See the [benchmarks guide](guides/benchmarks.md) for detailed analysis.
### Eg-walker Optimization
Grove implements the [Eg-walker algorithm](https://arxiv.org/abs/2409.14252) (EuroSys 2025 Best Paper) which optimizes for the common case: sequential editing.
- **Fast-path**: when edits are sequential (one user or turn-taking), operations apply directly with near-zero CRDT overhead
- **Slow-path**: when true concurrency occurs, a full CRDT merge ensures correctness
Most collaborative editing is sequential, so this optimization provides significant real-world performance benefits.
## Testing
`Grove.Testing` provides utilities for verifying CRDT convergence:
```elixir
defmodule MyApp.CrdtTest do
use ExUnit.Case
import Grove.Testing
test "concurrent edits converge" do
# Create N isolated replicas of a CRDT module
[a, b] = create_replicas(Grove.Set.ORSet, 2)
# Make concurrent edits on each replica
a = Grove.Set.ORSet.add(a, "x")
b = Grove.Set.ORSet.add(b, "y")
# Sync all replicas and assert convergence
[a, b] = sync_all([a, b])
assert_convergent([a, b])
end
end
```
| Function | Description |
|----------|-------------|
| `create_replicas/3` | Create N isolated replicas of a CRDT module |
| `sync/2` | Sync two replicas bidirectionally |
| `sync_all/1` | Sync all replicas in a list |
| `assert_convergent/1` | Assert all replicas have the same value |
| `replica_values/1` | Materialize each replica's value |
| `mutate_replica/3` | Apply a function to one replica by index |
| `random_operations/3` | Generate random operations for fuzzing |
## Roadmap
The following are planned but **not yet implemented**. See [guides/roadmap.md](guides/roadmap.md) for the full list.
- A public node-delete operation and **tombstone garbage collection** for tree nodes (today, structural GC exists only for OR-Set/OR-Map metadata via `Grove.GC.Structural`)
- **Selective undo** of a specific past operation (only stack-based undo/redo exists today)
- **Elixir AST conversion** helpers (`from_elixir_ast` / `to_elixir_ast`)

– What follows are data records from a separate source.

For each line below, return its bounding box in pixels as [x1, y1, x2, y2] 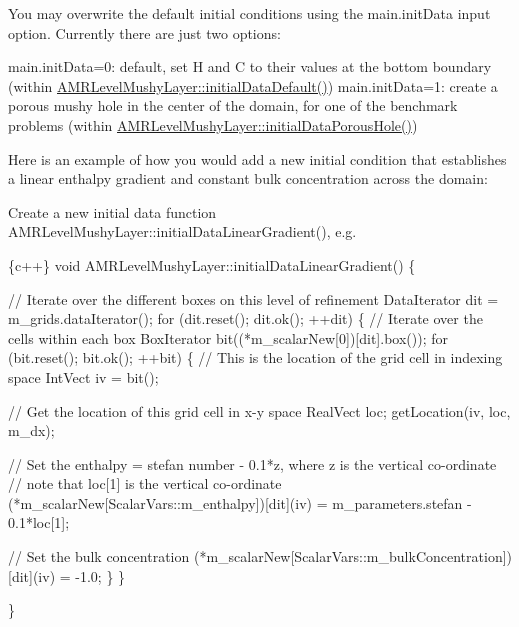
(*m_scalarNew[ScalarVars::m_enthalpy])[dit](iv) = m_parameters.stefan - [8, 492, 472, 513]
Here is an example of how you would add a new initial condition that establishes [8, 148, 507, 169]
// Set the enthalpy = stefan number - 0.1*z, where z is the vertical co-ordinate [8, 453, 497, 474]
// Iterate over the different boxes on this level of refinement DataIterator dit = [8, 288, 499, 309]
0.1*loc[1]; [8, 512, 70, 533]
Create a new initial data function [8, 201, 217, 222]
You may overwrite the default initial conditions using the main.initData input [8, 3, 491, 23]
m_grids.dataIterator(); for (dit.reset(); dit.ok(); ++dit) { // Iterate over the [8, 308, 483, 329]
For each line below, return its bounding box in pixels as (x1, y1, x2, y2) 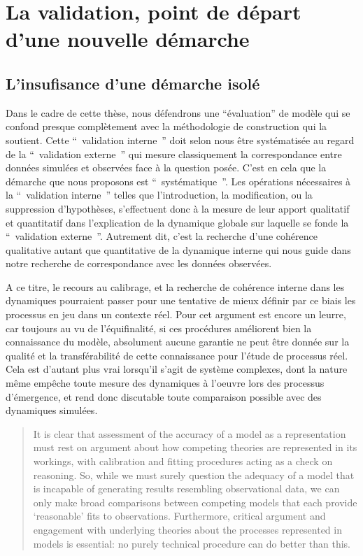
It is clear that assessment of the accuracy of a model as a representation (33, 426, 346, 441)
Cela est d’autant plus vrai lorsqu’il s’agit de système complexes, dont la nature (6, 362, 348, 376)
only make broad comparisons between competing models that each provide (33, 494, 357, 509)
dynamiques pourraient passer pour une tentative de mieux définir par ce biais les (6, 293, 356, 308)
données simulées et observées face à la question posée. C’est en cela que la (6, 160, 327, 175)
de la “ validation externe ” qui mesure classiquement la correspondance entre (6, 146, 342, 161)
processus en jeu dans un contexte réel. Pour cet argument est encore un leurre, (6, 307, 346, 322)
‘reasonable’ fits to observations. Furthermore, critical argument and (33, 508, 326, 523)

- **JSON serialization** and an **Ecto type** for storing trees
- **Gossip / anti-entropy** replication and version-vector full-state sync for new replicas
## Research Background
Grove is based on peer-reviewed research in distributed systems and CRDTs:
### Core Papers
- [A highly-available move operation for replicated trees](https://martin.kleppmann.com/papers/move-op.pdf) — Kleppmann et al., 2021
- [Eg-walker: Better, Faster, Smaller](https://arxiv.org/abs/2409.14252) — Gentle & Kleppmann, EuroSys 2025 (Best Paper)

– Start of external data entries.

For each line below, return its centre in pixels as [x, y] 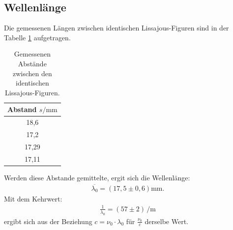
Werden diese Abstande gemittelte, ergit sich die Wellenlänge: [97, 177]
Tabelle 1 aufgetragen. [37, 37]
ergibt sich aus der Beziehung [48, 221]
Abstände [32, 63]
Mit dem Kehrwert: [33, 198]
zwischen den [32, 73]
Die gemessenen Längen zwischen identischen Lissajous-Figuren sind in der [116, 28]
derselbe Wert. [166, 221]
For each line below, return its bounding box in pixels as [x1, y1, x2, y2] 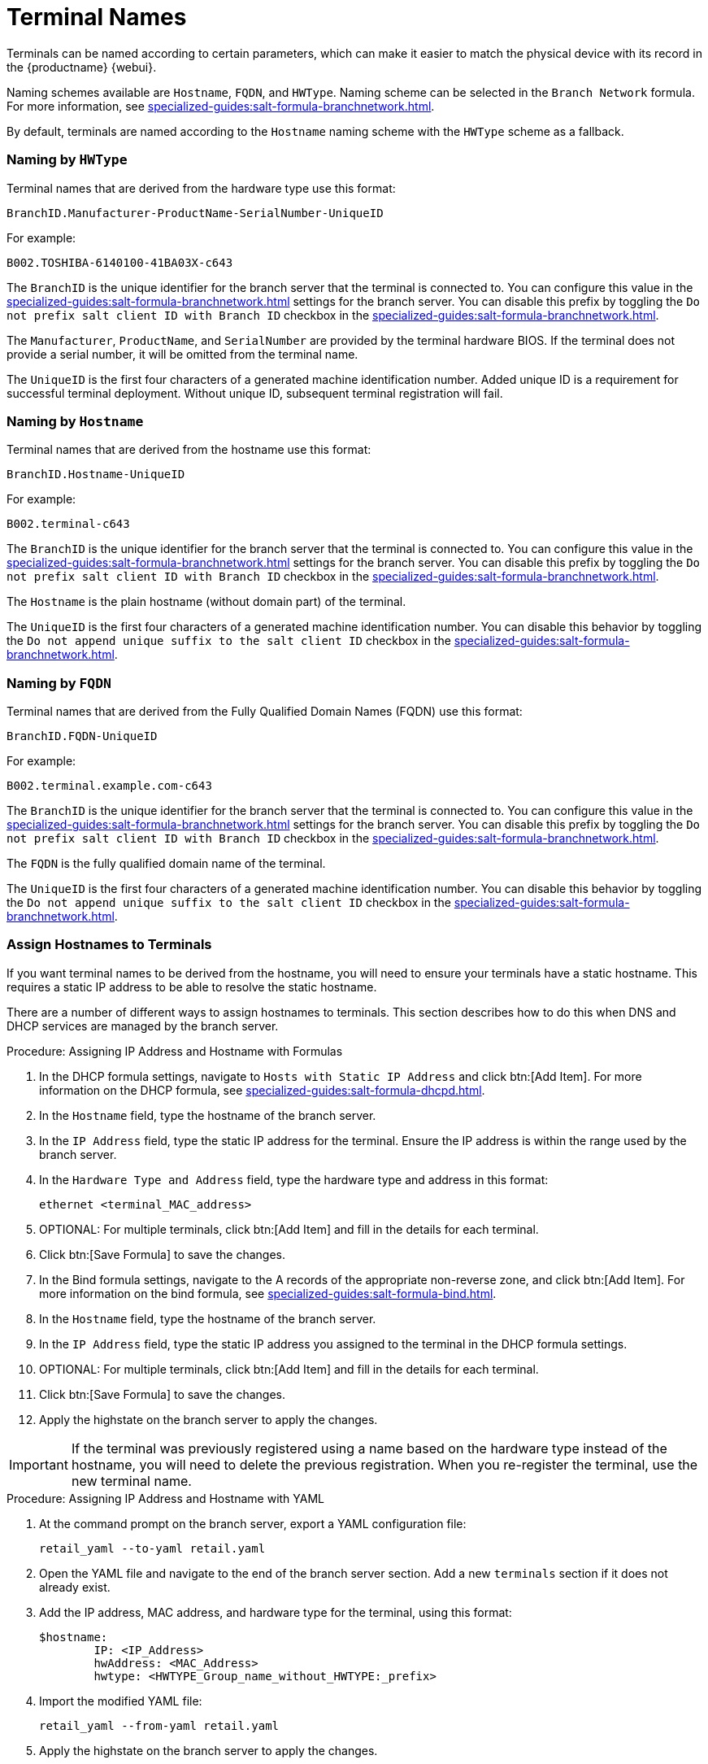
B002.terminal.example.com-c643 [7, 779, 212, 792]
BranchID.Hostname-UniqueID [7, 468, 185, 481]
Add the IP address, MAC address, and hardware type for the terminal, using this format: [39, 1605, 512, 1619]
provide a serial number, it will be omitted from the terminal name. [7, 346, 358, 361]
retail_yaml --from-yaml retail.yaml [39, 1718, 280, 1732]
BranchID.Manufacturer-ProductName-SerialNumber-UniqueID [7, 206, 384, 220]
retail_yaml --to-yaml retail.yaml [39, 1541, 266, 1555]
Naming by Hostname [7, 412, 144, 429]
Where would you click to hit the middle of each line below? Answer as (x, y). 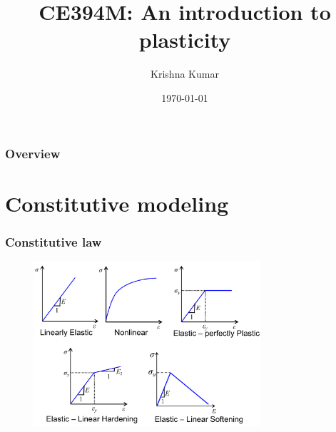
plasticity (185, 40)
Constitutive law (54, 241)
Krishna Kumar (185, 74)
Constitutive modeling (117, 203)
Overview (33, 153)
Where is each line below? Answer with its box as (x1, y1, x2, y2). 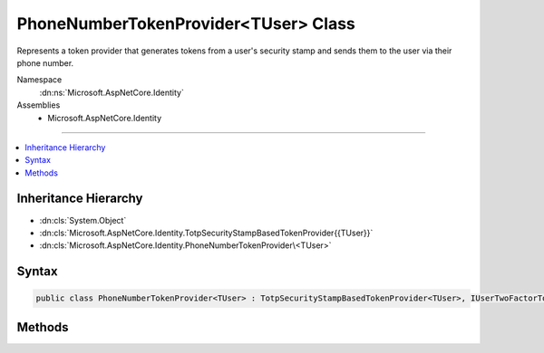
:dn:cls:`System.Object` (39, 215, 127, 225)
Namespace (16, 74, 63, 85)
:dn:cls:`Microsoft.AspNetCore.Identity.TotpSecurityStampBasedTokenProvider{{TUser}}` (39, 227, 374, 238)
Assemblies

- [COAST: A Conflict-free Replicated Abstract Syntax Tree](http://soft.vub.ac.be/Publications/2022/vub-tr-soft-22-17.pdf) — Munsters et al., 2022
- [A coordination-free, convergent, and safe replicated tree](https://arxiv.org/abs/2103.04828) — Nair et al., 2021
### Foundational CRDT Research
- [A comprehensive study of Convergent and Commutative Replicated Data Types](http://hal.inria.fr/inria-00555588/) — Shapiro et al., 2011
- [Pure Operation-Based Replicated Data Types](https://arxiv.org/abs/1710.04469) — Baquero et al., 2017
- [Interleaving Anomalies in Collaborative Text Editors](https://martin.kleppmann.com/papers/interleaving-papoc19.pdf) — Kleppmann et al., 2019
### Undo/Redo
- [A Generic Undo Support for State-Based CRDTs](https://drops.dagstuhl.de/opus/volltexte/2020/11800/pdf/LIPIcs-OPODIS-2019-14.pdf) — Yu et al., 2019
- [Undo and Redo Support for Replicated Registers](https://arxiv.org/abs/2404.11308) — Stewen & Kleppmann, 2024
See the [architecture guide](guides/architecture.md) for implementation details.

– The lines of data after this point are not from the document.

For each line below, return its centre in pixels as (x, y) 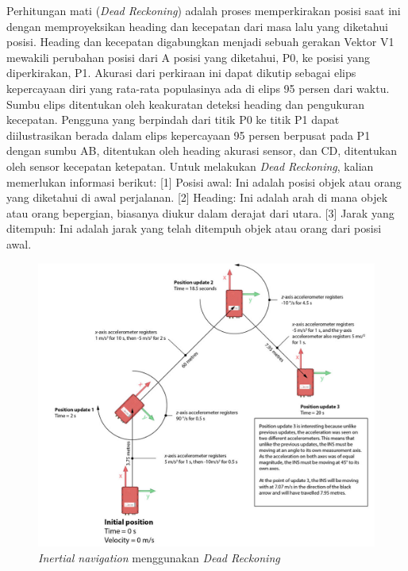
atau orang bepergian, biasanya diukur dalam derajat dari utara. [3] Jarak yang (200, 212)
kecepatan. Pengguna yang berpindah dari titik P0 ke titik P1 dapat (173, 120)
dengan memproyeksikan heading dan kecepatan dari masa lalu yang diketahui (197, 26)
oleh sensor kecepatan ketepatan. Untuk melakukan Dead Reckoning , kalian (190, 166)
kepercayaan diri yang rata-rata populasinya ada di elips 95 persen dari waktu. (198, 88)
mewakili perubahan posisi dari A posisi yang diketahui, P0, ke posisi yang (189, 57)
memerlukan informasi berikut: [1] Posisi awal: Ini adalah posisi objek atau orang (204, 181)
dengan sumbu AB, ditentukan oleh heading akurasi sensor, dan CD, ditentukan (202, 150)
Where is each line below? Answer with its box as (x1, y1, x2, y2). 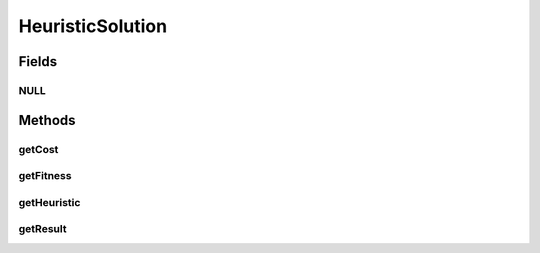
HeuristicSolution (18, 15, 168, 37)
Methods (18, 111, 76, 129)
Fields (18, 53, 58, 70)
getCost (18, 142, 59, 156)
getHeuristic (18, 195, 81, 209)
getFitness (18, 169, 72, 183)
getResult (18, 222, 67, 236)
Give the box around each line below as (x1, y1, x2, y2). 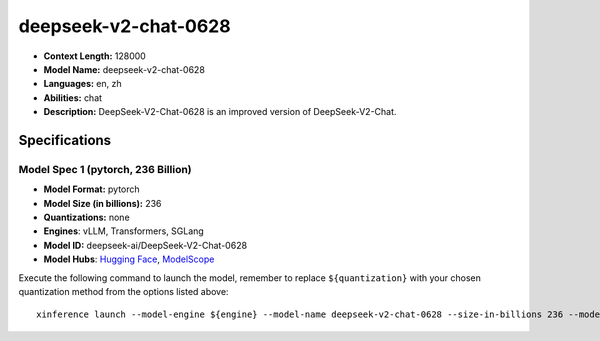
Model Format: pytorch (43, 183, 140, 195)
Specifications (18, 131, 112, 149)
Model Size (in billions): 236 (43, 197, 162, 209)
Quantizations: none (43, 211, 130, 224)
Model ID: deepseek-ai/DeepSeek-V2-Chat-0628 (43, 239, 248, 251)
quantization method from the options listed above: (18, 286, 229, 297)
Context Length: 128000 (43, 50, 147, 62)
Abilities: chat (43, 91, 103, 104)
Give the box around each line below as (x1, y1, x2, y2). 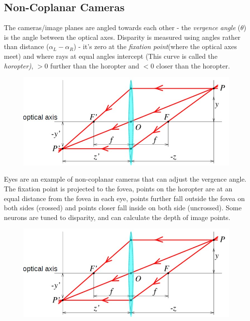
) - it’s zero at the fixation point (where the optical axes (73, 41, 237, 51)
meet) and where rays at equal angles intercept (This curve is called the (4, 51, 217, 61)
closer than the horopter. (156, 60, 230, 70)
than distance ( (4, 41, 49, 51)
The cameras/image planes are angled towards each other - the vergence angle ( (4, 22, 241, 33)
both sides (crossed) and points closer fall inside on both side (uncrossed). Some (4, 203, 242, 213)
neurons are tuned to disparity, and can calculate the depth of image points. (4, 212, 231, 222)
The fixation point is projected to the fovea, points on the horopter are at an (4, 183, 233, 193)

## Comparison with Other Libraries
| Feature | Grove | Automerge | Yjs | Loro |
|---------|-------|-----------|-----|------|
| Language | Elixir | Rust/JS | JS | Rust/JS |
| Tree CRDT | ✅ First-class | ✅ JSON | ✅ XML | ✅ Movable tree |
| Move operation | ✅ | ❌ (research only) | ❌ (removed) | ✅ |
| Eg-walker optimization | ✅ | ❌ | ❌ | ✅ (event-graph replay) |
| Undo/redo | ✅ local | ✅ local | ✅ | ✅ |
| Rich text | ❌ | ✅ | ✅ | ✅ |
| BEAM native | ✅ | ❌ | ❌ | ❌ |
| Phoenix integration | ✅ | ❌ | ❌ | ❌ |
## Contributing
Contributions are welcome!
```bash
# Clone the repository
git clone https://gitlab.com/tristanperalta/grove.git
cd grove
# Install dependencies
mix deps.get
# Run tests
mix test
# Run benchmarks
mix run benchmarks/eg_walker_bench.exs
```
## License
Grove is released under the MIT License. See [LICENSE](LICENSE) for details.